The project has two clearly separated halves:

  • A Python frontend (the snn-mlir package). It reads a NIR graph and emits SNN dialect MLIR text — optionally quantized. This is the part neuromorphics engineers extend to cover more NIR nodes, more dimensions, or new framework integrations. See Python API (NIR parser).
  • An MLIR dialect + lowering (C++). The snn dialect defines the spiking operations as first-class, transformable MLIR ops, and a reference lowering converts them to standard linalg/arith. This is the part compiler and hardware engineers extend to add new backends.

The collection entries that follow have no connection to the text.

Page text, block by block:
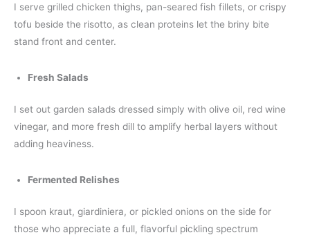
I serve grilled chicken thighs, pan-seared fish fillets, or crispy
tofu beside the risotto, as clean proteins let the briny bite
stand front and center.
Fresh Salads
I set out garden salads dressed simply with olive oil, red wine
vinegar, and more fresh dill to amplify herbal layers without
adding heaviness.
Fermented Relishes
I spoon kraut, giardiniera, or pickled onions on the side for
those who appreciate a full, flavorful pickling spectrum
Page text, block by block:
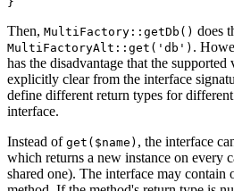
Then, MultiFactory::getDb() does
MultiFactoryAlt::get('db') .
has the disadvantage that the supported
explicitly clear from the interface
define different return types for different
interface.
Instead of get($name) , the interface
which returns a new instance on every
shared one). The interface may contain

See SNN MLIR dialect.

What it's for

The goal is to make spiking networks portable to embedded systems through a shared, inspectable IR, and in doing so to:

  • give hardware developers a clean place to plug in their own backends (CPU, FPGA, ASIC) under a common representation;
  • give neuromorphics engineers a fast way to test embedded inference of a trained network without hand-writing C for every target;
  • keep everything open and standard, so the same network.mlir can be optimized and retargeted with off-the-shelf MLIR passes.

How we expect people to use (and grow) it

There are two directions of contribution, mirroring the two components:

  • From the NIR side — broaden the frontend: more NIR node types, higher-dimensional activations, additional framework/loop integrations, richer quantization.
  • From the MLIR side — broaden the backend: new open-source lowerings and hardware targets, performance metrics, additional optimization passes.

Scope: this package produces the MLIR file

The snn-mlir Python package is responsible for the network.mlir output only. Generating the C runtime files, compiling them, and linking an executable is outside the package — that's deliberately your toolchain's job.

To show the full picture, the examples provide a complete, runnable flow — from a LAVA-DL and a snnTorch model all the way to a compiled binary — using the helper examples/_codegen.py to generate the C side.

The pipeline, step by step

  • snn_mlir.export() converts the NIR graph to SNN dialect MLIR text.
  • _codegen.export() (in examples/_codegen.py, example-only) generates the C runtime files: memref descriptor typedefs, neuron-state buffers, and a main.c timestep loop. (Weights are baked into network.mlir as constant globals, so the C side no longer carries weight arrays.)
  • pipelines/lower_cpu_linux.sh chains snn-opt → mlir-opt → mlir-translate to produce LLVM IR.
  • A standard C compiler links everything into a self-contained binary.